Twisted-edwards-mul-fast

Fast scalar multiplication in the twisted Edwards group.

Signature
(twisted-edwards-mul-fast scalar point curve) → point1
Arguments: scalar — Guard (integerp scalar).; point — Guard (pointp point).; curve — Guard (twisted-edwards-curvep curve).
Returns: point1 — Type (pointp point1).

This is the same as twisted-edwards-mul but using only doubling and addition in order to reduce the execution time to \mathcal{O}(log(scalar)).

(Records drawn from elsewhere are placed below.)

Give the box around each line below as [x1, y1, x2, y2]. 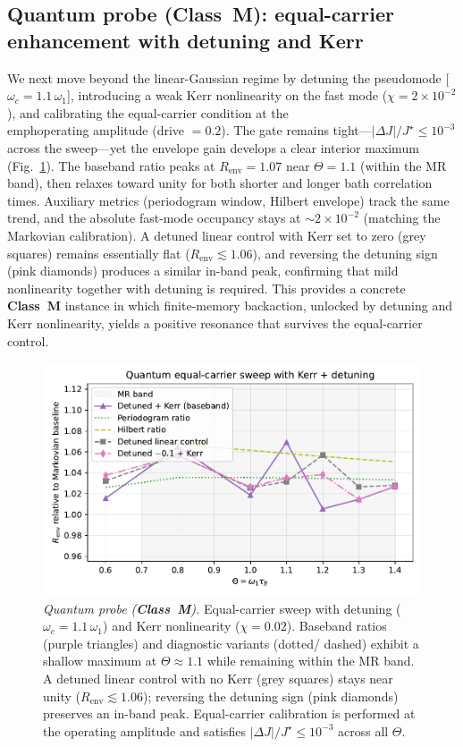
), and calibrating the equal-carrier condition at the [7, 103, 289, 122]
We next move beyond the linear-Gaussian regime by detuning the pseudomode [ [7, 68, 450, 87]
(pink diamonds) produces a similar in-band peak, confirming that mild [7, 261, 399, 280]
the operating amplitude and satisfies [43, 721, 247, 740]
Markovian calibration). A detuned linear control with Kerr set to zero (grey [7, 225, 426, 244]
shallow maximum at [43, 651, 157, 670]
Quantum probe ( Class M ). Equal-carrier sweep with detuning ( [43, 598, 401, 617]
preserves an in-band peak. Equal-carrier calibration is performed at [43, 704, 416, 723]
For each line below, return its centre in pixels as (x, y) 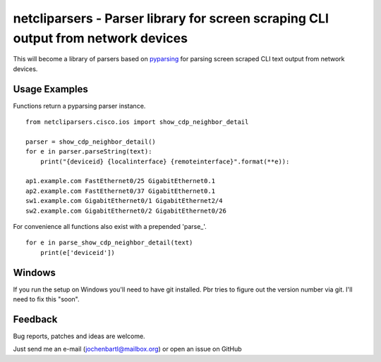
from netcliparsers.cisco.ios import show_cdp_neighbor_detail (137, 122)
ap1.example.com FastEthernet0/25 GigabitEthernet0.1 (120, 181)
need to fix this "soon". (46, 299)
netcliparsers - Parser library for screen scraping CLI (171, 18)
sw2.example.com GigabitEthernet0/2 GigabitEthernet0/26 (126, 211)
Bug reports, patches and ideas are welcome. (79, 336)
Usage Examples (50, 89)
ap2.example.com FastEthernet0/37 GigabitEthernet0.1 (120, 191)
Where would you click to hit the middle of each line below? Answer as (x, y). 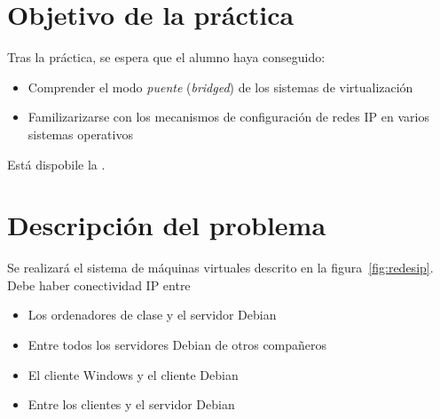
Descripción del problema (167, 225)
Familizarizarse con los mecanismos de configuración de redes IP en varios (228, 117)
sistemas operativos (80, 134)
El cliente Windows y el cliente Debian (133, 374)
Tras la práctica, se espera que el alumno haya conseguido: (166, 57)
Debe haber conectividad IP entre (99, 285)
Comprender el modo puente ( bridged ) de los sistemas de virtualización (220, 87)
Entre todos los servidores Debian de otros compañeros (177, 344)
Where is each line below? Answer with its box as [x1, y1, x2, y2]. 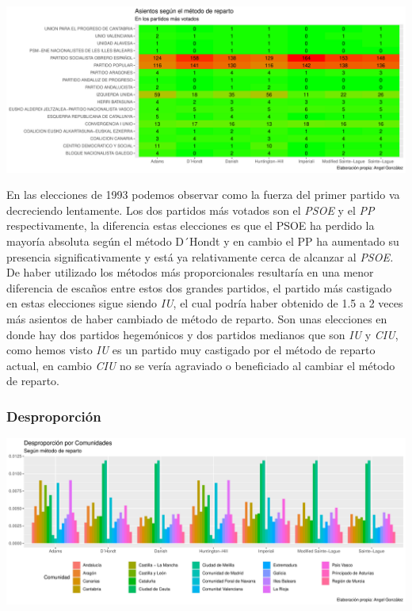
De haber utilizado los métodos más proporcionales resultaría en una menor [6, 264, 374, 281]
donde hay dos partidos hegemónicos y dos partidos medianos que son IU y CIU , [6, 326, 399, 342]
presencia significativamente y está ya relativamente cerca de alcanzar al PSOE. [6, 248, 394, 265]
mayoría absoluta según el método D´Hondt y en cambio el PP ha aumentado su [6, 233, 399, 250]
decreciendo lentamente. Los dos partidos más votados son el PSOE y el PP [6, 201, 375, 218]
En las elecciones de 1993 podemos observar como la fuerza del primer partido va [6, 186, 400, 203]
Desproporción [6, 406, 101, 426]
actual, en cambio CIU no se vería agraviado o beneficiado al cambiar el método [6, 357, 395, 373]
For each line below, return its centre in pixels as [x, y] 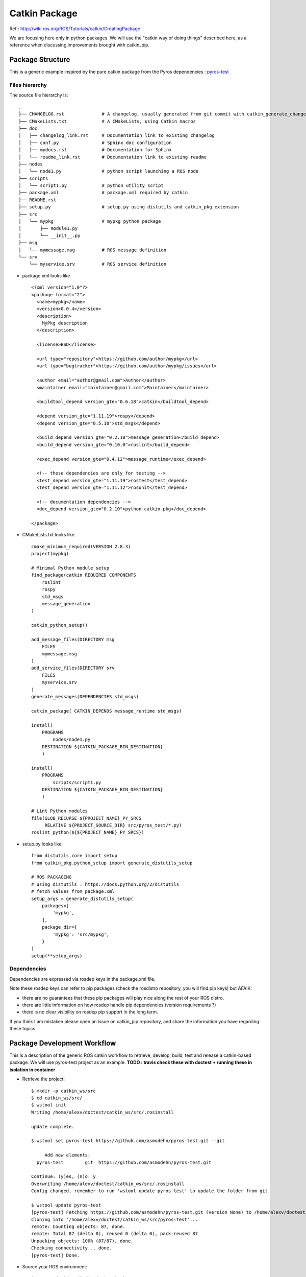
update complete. [53, 1127]
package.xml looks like [46, 275]
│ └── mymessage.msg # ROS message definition [93, 250]
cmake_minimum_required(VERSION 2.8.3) [81, 546]
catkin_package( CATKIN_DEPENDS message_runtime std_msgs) [107, 711]
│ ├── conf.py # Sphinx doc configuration [95, 143]
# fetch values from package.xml [73, 892]
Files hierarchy [28, 85]
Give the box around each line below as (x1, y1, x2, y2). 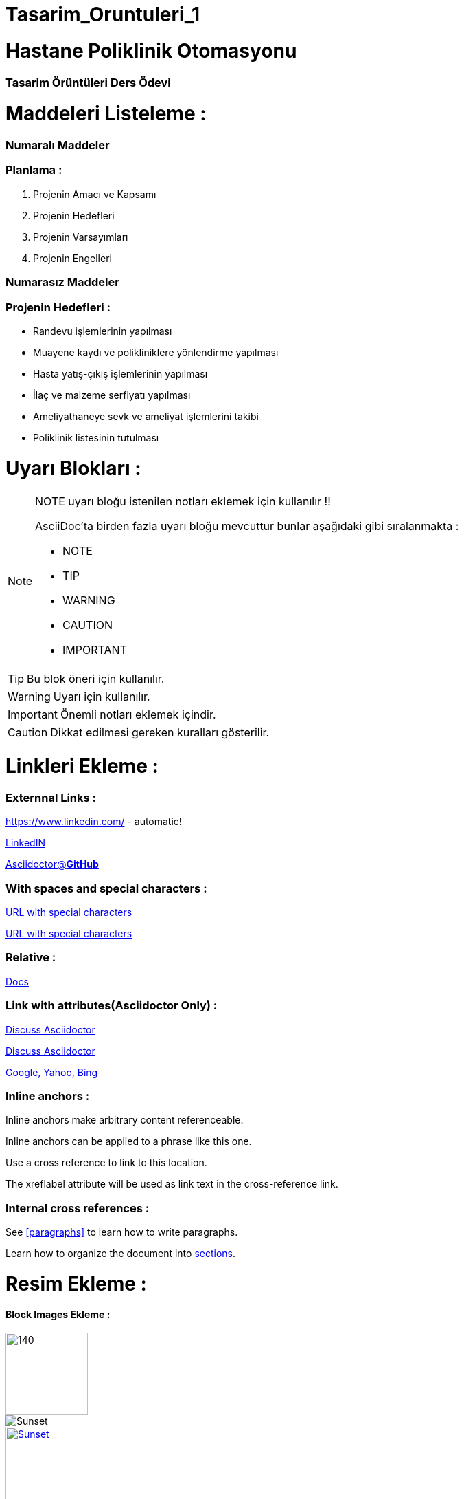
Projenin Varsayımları (33, 230, 128, 243)
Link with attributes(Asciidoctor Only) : (5, 998, 218, 1013)
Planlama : (5, 163, 62, 177)
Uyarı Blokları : (5, 456, 141, 480)
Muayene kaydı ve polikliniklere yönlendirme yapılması (33, 346, 279, 358)
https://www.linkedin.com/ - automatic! (5, 816, 182, 828)
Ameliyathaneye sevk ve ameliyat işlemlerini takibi (33, 410, 259, 422)
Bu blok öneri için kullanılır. (27, 672, 165, 686)
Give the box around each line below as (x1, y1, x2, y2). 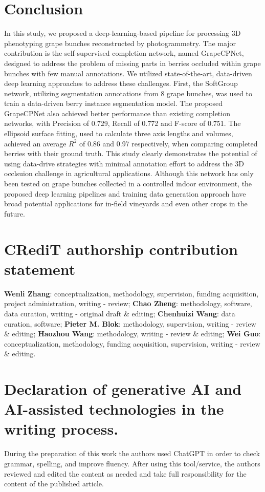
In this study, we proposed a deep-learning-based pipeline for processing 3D (4, 28, 241, 38)
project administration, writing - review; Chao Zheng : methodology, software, (4, 298, 252, 309)
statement (4, 258, 76, 279)
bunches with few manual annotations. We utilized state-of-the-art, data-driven (4, 68, 252, 78)
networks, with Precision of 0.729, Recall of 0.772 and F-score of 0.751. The (4, 118, 241, 129)
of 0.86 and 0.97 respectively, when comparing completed (79, 138, 258, 148)
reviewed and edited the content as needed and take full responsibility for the (4, 468, 247, 479)
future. (4, 208, 25, 219)

In the future we will either replace the body of twisted-edwards-mul by this definition and adapt the users such as distributivity-over-scalar-addition, or prove equivalence of the two forms.

Definitions and Theorems

Function: twisted-edwards-mul-fast-nonneg

(defun twisted-edwards-mul-fast-nonneg (scalar point curve)
 (declare (xargs :guard (and (natp scalar)
                             (pointp point)
                             (twisted-edwards-curvep curve))))
 (declare
      (xargs :guard (and (twisted-edwards-curve-completep curve)
                         (point-on-twisted-edwards-p point curve))))
 (let ((acl2::__function__ 'twisted-edwards-mul-fast-nonneg))
  (declare (ignorable acl2::__function__))
  (if (zp scalar)
      (twisted-edwards-zero)
    (if
      (evenp scalar)
      (let ((half-scalar-mul
                 (twisted-edwards-mul-fast-nonneg (/ scalar 2)
                                                  point curve)))
        (twisted-edwards-add half-scalar-mul half-scalar-mul curve))
      (twisted-edwards-add
           point
           (twisted-edwards-mul-fast-nonneg (- scalar 1)
                                            point curve)
           curve)))))

Theorem: pointp-of-twisted-edwards-mul-fast-nonneg

(defthm pointp-of-twisted-edwards-mul-fast-nonneg
 (b* ((point1 (twisted-edwards-mul-fast-nonneg scalar point curve)))
   (pointp point1))
 :rule-classes :rewrite)

Theorem: point-on-twisted-edwards-p-of-twisted-edwards-mul-fast-nonneg

(defthm
      point-on-twisted-edwards-p-of-twisted-edwards-mul-fast-nonneg
  (implies (and (twisted-edwards-curve-completep curve)
                (pointp point)
                (point-on-twisted-edwards-p point curve))
           (point-on-twisted-edwards-p
                (twisted-edwards-mul-fast-nonneg scalar point curve)
                curve)))

Theorem: twisted-edwards-mul-fast-nonneg-of-0

(defthm twisted-edwards-mul-fast-nonneg-of-0
  (equal (twisted-edwards-mul-fast-nonneg 0 point curve)
         (twisted-edwards-zero)))

Theorem: twisted-edwards-mul-fast-nonneg-of-1

(defthm twisted-edwards-mul-fast-nonneg-of-1
  (implies (point-on-twisted-edwards-p point curve)
           (equal (twisted-edwards-mul-fast-nonneg 1 point curve)
                  (point-fix point))))

Theorem: twisted-edwards-mul-fast-nonneg-of-zero

(defthm twisted-edwards-mul-fast-nonneg-of-zero
 (equal
      (twisted-edwards-mul-fast-nonneg scalar (twisted-edwards-zero)
                                       curve)
      (twisted-edwards-zero)))

Theorem: twisted-edwards-mul-fast-nonneg-of-nfix-scalar

(defthm twisted-edwards-mul-fast-nonneg-of-nfix-scalar
  (equal (twisted-edwards-mul-fast-nonneg (nfix scalar)
                                          point curve)
         (twisted-edwards-mul-fast-nonneg scalar point curve)))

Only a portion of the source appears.